Flashbacks of trauma can be triggered by non-threatening stimuli. Researchers trace the basis of such generalised fear to neurons in the amygdalae.
Sufferers of post-traumatic stress disorder (PTSD) — an anxiety disorder normally triggered by a traumatic experience — often lose their ability to discriminate between safe and dangerous stimuli, responding with intense fear to sensory cues that pose no threat but remind them of the trauma. Just like the allegorical cat, which once scalded by hot water, fears even cold water.
Brain imaging studies have shown a relationship between this condition and hyperactivity in the amygdalae — brain structures that process emotional reactions — but to date studies have not been able to uncover the underlying cause.

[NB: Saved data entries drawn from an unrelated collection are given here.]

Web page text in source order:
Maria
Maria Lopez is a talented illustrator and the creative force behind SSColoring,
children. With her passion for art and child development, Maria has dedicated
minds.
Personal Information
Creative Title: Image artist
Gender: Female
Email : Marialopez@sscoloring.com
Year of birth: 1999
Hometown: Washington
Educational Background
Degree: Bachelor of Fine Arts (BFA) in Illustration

Now researchers from the National Centre for Biological Sciences (NCBS) have carried out fear conditioning studies on rats that have revealed the neuronal mechanism that causes this shift from fear of specific stimuli to a more generalised fear, promising insights into conditions like PTSD. The study shows that individual neurons in the amygdalae of rats exposed to strong electrical shocks lose the ability to distinguish between cues for safety and danger, causing them to become fearful of non-threatening stimuli.
“Being afraid of dangerous stimuli is not a problem. It’s being afraid of things that are not dangerous that is the pathology,” said Sumantra Chattarji, who co-authored a paper on the research with Supriya Ghosh, a graduate student. “This balance is important because this is precisely what goes wrong in PTSD.”
In the study, rats were exposed to two similar but distinct sounds, one of which was paired with a mild electric shock. The rats quickly learned to discriminate between the two, showing greater fear response to the danger tone 24 hours later even though the shock was removed. But when the shock strength was doubled, the same animals lost their ability to discriminate and began showing a greater fear response to the safe tone too.
To understand the neuronal basis for the change the researchers recorded electrical signals from individual neurons in the rats’ amygdalae. They discovered that following mild shock conditioning 42% exhibited increased firing in response to the danger tone, while 6% failed to discriminate and 51% did not respond at all. But after doubling the shock strength, many of the cue-specific neurons lost their ability to discriminate, with their numbers falling to 32%, while the number that responded equally to both stimuli rose to 30%, resulting in a more generalised fear reaction.
When faced with the potential for greater danger animals tend to err on the side of caution by generalising their fear response. This study suggests this is reflected at the neuronal level, according to Chattarji.
In addition, the researchers found that fear conditioning caused the response time of neuronal reactions to stimuli to shorten. This suggests a strengthening of connections between the thalamus (which is responsible for relaying sensory signals) and the amygdalae, rather than the longer connection via the auditory cortex, an area of the brain involved in more complex processing of auditory information.
“The connection from the thalamus to the amygdala is the quick and dirty solution. It’s not very accurate but it’s fast,” said Chattarji. “You can’t wait until the data is all available. It’s a noisy world and you’ve got one shot at it. The pressure to do it quickly is enormous when it comes to survival.”
The researchers also found that it was possible to induce the same fear generalisation when the rats were conditioned with a strong shock by using a pharmacological substance called forskolin. The drug activates the cyclic adenosine monophosphate – protein kinase A (cAMP-PKA) signalling pathway in the amygdala. The researchers found that activating the pathway while using mild shock conditioning still resulted in similar fear generalisation to that found when using a strong shock. This could provide a starting point for pharmacological solutions to conditions like PTSD says Chattarji.
“I don’t think it’s the only one, but it could be a potential target,” he added. “One of the experiments I would like to try next is to do forced blocking of the pathway and apply a strong shock to see if generalisation still occurs.”